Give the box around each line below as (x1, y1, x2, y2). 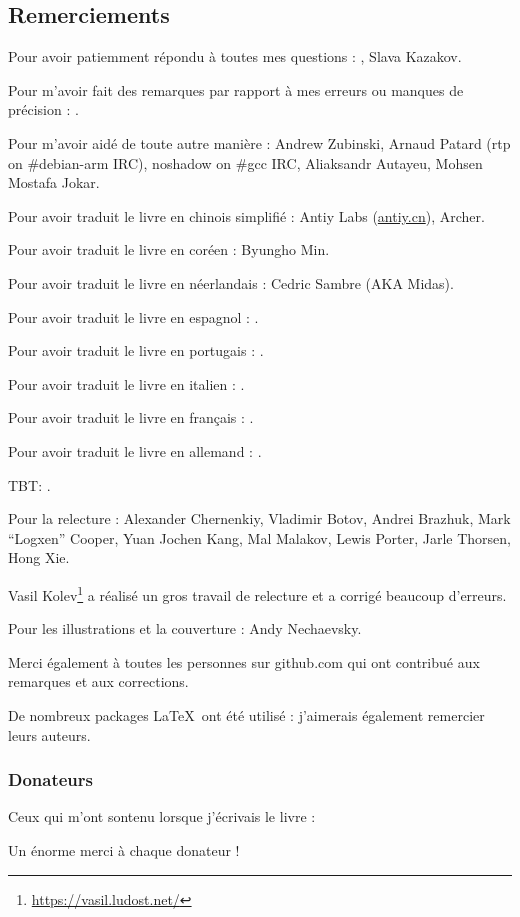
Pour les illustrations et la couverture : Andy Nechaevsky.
* * *
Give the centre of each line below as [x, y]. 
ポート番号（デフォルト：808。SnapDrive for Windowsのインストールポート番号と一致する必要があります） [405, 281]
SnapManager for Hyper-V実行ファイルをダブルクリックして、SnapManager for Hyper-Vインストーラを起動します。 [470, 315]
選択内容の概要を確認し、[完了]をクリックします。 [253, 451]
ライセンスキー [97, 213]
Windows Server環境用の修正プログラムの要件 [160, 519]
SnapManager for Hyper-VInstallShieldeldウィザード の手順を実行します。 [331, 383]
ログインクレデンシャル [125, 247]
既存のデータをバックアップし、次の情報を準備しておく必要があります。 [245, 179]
* * *
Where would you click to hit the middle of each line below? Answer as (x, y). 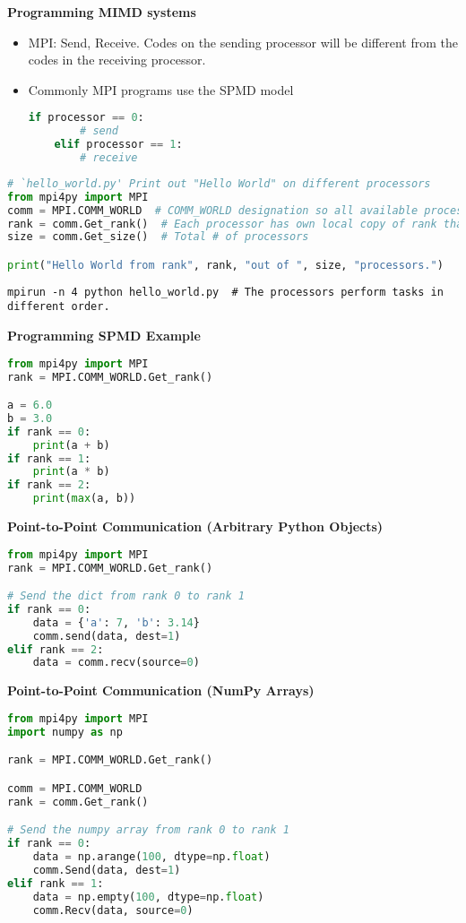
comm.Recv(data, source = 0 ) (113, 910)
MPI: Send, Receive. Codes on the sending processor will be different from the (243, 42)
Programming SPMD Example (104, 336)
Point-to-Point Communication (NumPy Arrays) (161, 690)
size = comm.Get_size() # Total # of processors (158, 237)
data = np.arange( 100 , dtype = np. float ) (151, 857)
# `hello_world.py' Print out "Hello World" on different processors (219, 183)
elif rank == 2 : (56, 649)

*What the exercise asks*
What you return should be exactly the lines above, starting at the one with "size = comm.Get_size()" and ending at the one with "elif rank == 2 : (56, 649)", and nothing else.

*Exercise output*
size = comm.Get_size() # Total # of processors (158, 237)
data = np.arange( 100 , dtype = np. float ) (151, 857)
# `hello_world.py' Print out "Hello World" on different processors (219, 183)
elif rank == 2 : (56, 649)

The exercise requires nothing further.